The other two have said basically the same thing as me, but your
description of map's type makes me think maybe an explanation of
curried functions is in order:

map is what's called a curried function.  Basically, the type:

(a -> b) -> [a] -> [b]

has two interpretations.  The first is the one you gave, which is a
good way to think about the function when you intend to apply it to
both its arguments at once.  However, there is another way to think
about the function as well.  Consider that the type implicitly has
parenthesis like this:

(a -> b) -> ([a] -> [b])

That is, we can also think of map as a function which takes a function
from a to b, and returns a function from [a] to [b].  In some sense, if
we only provide map with its first argument, then it is still "waiting"
to take the [a] argument, so it becomes a function from [a] to [b].
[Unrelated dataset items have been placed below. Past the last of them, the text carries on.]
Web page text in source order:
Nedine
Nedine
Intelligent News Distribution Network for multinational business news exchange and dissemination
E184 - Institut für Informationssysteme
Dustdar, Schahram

If we think of may this way, we can see that when it is passed
to itself, its type must be matched against the type of its first
argument.  I'll rename the type variables to make things a little
clearer - what we have to do is unify:

(c -> d) -> ([c] -> [d])
and       a     ->     b

So in this case, when map returns a function from [a] -> [b], you
get a function from [c -> d] to [[c] -> [d]].  I hope this helps!

--Chris Casinghino

On Wed, 14 Mar 2007, Vikrant wrote:

> Hi,
>  I can understand why principle type of map is
>
> map :: (a -> b) -> [a] -> [b] ,
> I would interpret this as "map takes a function of type a->b and a list of
> type [a] as arguments and returns a list of type [b]"
>
> but it is going somewhat beyond my imagination why principle type of map map
> is
>
> (map map)::[a -> b] -> [[a] -> [b]]
>
> I am able to interpret the expressions "[a -> b] -> [[a] -> [b]]"
> vaguely...
>
> does this mean that 'map map' takes list of functions of type (a->b) and
> returns list of functions of type ([a]->[b])
> if yes ..how do I derive it from basic type declaration of map?
>